──────── Provided records ────────

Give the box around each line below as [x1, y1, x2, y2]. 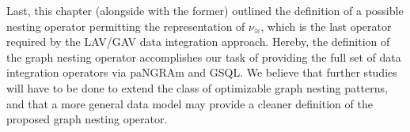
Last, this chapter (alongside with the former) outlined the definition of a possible [6, 2, 404, 18]
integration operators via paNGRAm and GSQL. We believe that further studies [6, 64, 397, 81]
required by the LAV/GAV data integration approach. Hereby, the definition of [6, 33, 390, 50]
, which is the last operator [260, 17, 392, 34]
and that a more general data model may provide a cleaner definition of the [6, 95, 373, 111]
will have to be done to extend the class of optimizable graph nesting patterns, [6, 79, 388, 96]
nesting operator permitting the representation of [6, 17, 245, 34]
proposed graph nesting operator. [6, 111, 168, 127]
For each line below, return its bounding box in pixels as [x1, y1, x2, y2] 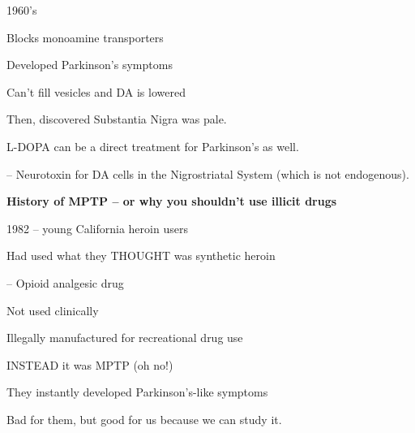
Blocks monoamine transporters [6, 28, 164, 45]
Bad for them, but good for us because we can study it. [6, 410, 282, 427]
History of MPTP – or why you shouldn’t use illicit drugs [6, 193, 337, 210]
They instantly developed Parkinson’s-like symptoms [6, 383, 268, 401]
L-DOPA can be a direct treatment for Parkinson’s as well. [6, 137, 299, 154]
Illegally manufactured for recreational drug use [6, 329, 243, 346]
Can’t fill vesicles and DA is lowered [6, 83, 186, 100]
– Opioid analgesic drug [6, 274, 124, 291]
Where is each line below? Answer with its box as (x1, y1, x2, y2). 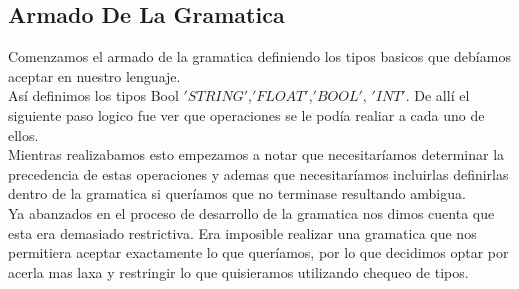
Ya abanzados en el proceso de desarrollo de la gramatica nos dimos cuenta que (8, 202, 495, 223)
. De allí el (405, 85, 470, 106)
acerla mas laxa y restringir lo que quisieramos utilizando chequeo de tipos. (8, 261, 469, 282)
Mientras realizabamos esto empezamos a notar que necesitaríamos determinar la (8, 144, 505, 165)
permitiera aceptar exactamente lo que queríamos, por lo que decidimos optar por (8, 242, 509, 263)
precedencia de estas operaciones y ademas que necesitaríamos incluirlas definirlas (8, 163, 509, 184)
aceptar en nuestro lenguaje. (8, 65, 181, 86)
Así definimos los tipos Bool (8, 85, 179, 106)
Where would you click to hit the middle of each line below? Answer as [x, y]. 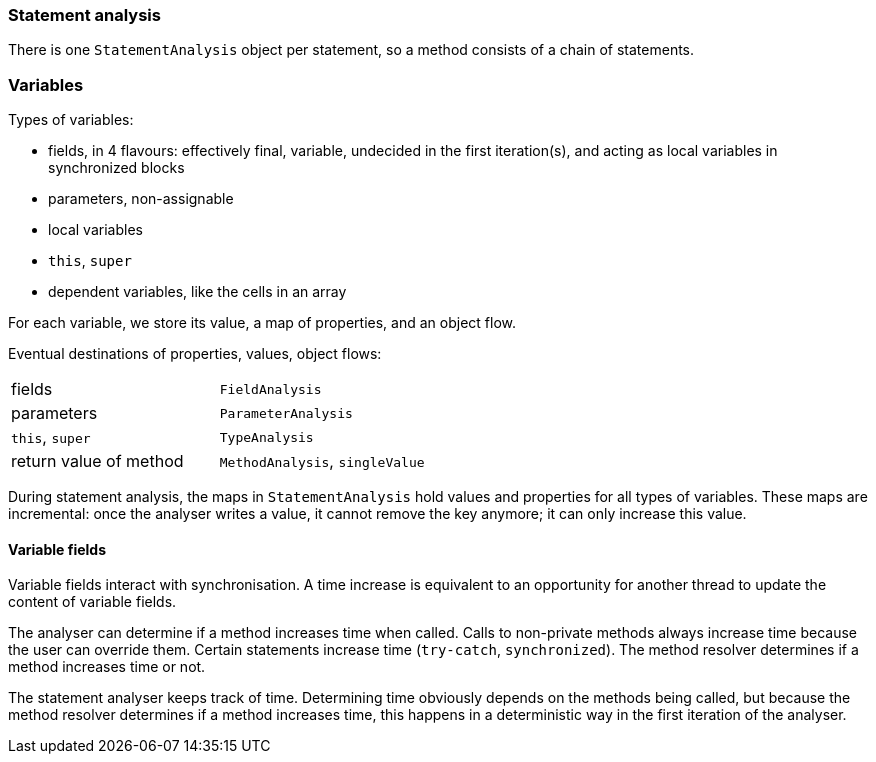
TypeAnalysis [266, 437]
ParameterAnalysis [286, 413]
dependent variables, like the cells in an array [197, 292]
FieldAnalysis [270, 389]
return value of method [97, 461]
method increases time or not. [107, 667]
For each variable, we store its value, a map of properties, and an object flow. [262, 323]
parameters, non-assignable [141, 199]
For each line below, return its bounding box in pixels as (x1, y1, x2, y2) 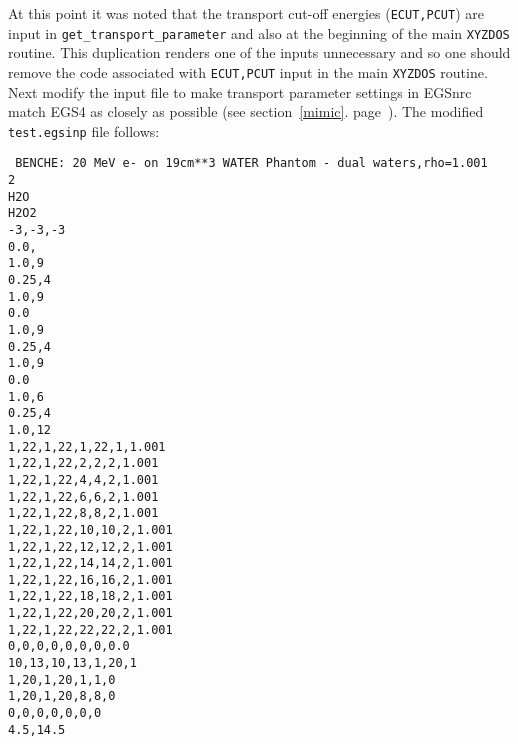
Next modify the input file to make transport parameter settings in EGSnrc (8, 81, 472, 102)
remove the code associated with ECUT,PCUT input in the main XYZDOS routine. (8, 61, 488, 82)
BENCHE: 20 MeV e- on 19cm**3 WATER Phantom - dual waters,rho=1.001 (15, 156, 488, 171)
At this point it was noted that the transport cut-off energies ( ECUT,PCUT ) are (8, 3, 484, 23)
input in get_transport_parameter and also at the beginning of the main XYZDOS (8, 22, 510, 43)
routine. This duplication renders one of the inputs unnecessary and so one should (8, 42, 511, 63)
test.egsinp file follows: (8, 120, 160, 141)
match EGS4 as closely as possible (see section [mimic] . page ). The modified (8, 101, 484, 122)
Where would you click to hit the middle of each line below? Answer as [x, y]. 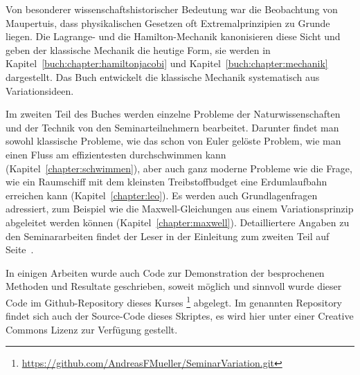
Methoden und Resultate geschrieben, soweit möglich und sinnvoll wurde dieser [174, 286]
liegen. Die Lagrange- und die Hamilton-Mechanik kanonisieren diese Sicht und [173, 36]
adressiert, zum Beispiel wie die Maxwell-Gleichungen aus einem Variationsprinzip [180, 209]
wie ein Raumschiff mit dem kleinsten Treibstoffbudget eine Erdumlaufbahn [166, 182]
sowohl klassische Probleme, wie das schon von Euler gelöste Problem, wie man [173, 141]
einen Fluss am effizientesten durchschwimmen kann [116, 154]
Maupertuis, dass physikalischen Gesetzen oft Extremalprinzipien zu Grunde [168, 22]
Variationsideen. [40, 90]
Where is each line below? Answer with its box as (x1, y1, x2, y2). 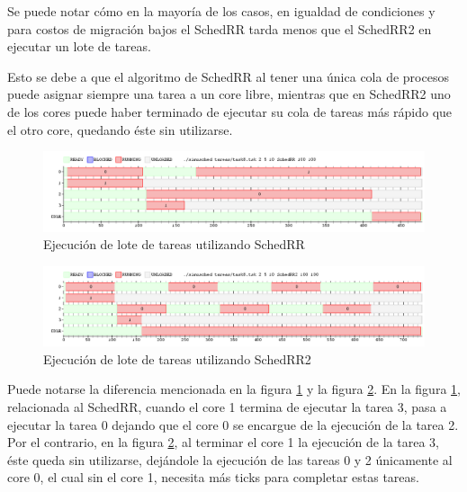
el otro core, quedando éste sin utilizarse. (7, 120, 233, 139)
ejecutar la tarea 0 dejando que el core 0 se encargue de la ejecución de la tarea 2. (7, 415, 459, 434)
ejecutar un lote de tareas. (7, 37, 151, 56)
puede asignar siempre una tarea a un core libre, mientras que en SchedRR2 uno (7, 85, 451, 103)
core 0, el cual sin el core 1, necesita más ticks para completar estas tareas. (7, 468, 419, 487)
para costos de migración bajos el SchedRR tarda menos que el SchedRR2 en (7, 19, 432, 38)
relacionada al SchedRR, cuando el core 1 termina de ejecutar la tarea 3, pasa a (7, 398, 447, 416)
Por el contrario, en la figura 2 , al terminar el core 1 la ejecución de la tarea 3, (7, 433, 439, 452)
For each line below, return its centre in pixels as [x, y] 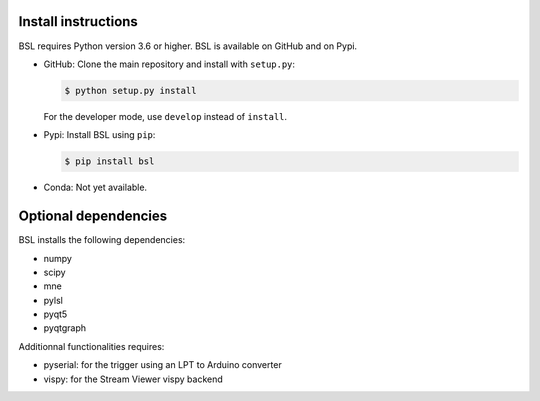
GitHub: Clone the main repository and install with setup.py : [169, 64]
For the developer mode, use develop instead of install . [165, 116]
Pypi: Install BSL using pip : [99, 135]
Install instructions [78, 21]
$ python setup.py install [130, 90]
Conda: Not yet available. [95, 187]
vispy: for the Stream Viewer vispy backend [133, 379]
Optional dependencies [93, 216]
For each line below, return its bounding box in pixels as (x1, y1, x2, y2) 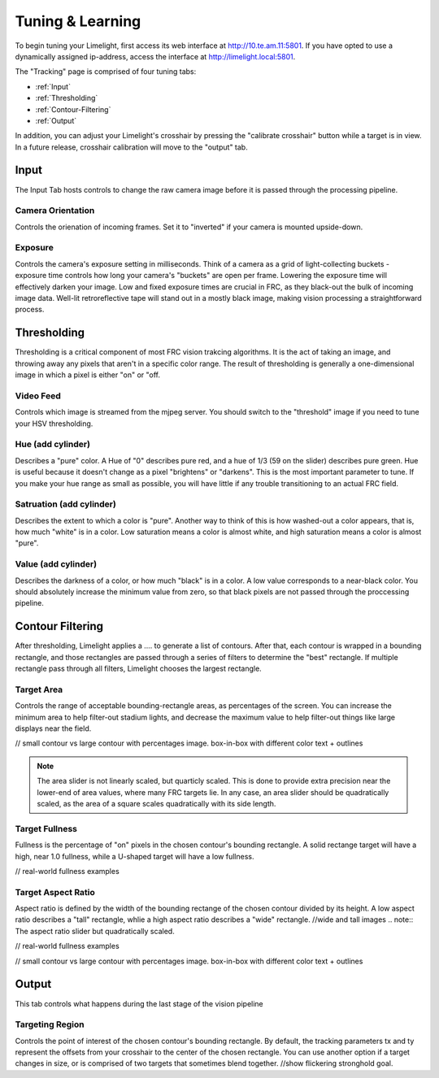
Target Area (15, 684, 63, 695)
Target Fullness (15, 823, 77, 834)
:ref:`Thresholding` (35, 93, 98, 103)
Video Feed (15, 390, 61, 402)
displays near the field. (15, 724, 92, 733)
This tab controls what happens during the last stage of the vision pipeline (15, 998, 263, 1008)
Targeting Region (15, 1019, 85, 1030)
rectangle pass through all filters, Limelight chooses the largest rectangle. (15, 663, 262, 674)
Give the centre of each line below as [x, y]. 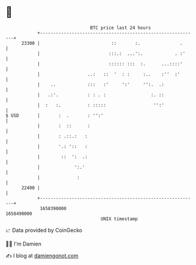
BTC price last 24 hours [120, 28]
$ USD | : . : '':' [55, 115]
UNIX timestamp [119, 219]
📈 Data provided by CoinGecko [44, 230]
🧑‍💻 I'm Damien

────────

Transcribe, word for word, only the material from its opening line through the line containing "Blocks monoamine transporters", both ends included, and omit the pictures.

Reply:
Give the box around each line below as [x1, y1, x2, y2]. 
Last, this chapter (alongside with the former) outlined the definition of a possible [6, 2, 404, 18]
integration operators via paNGRAm and GSQL. We believe that further studies [6, 64, 397, 81]
required by the LAV/GAV data integration approach. Hereby, the definition of [6, 33, 390, 50]
, which is the last operator [260, 17, 392, 34]
and that a more general data model may provide a cleaner definition of the [6, 95, 373, 111]
will have to be done to extend the class of optimizable graph nesting patterns, [6, 79, 388, 96]
nesting operator permitting the representation of [6, 17, 245, 34]
proposed graph nesting operator. [6, 111, 168, 127]
For each line below, return its bounding box in pixels as [x1, y1, x2, y2] 
Blocks monoamine transporters [6, 28, 164, 45]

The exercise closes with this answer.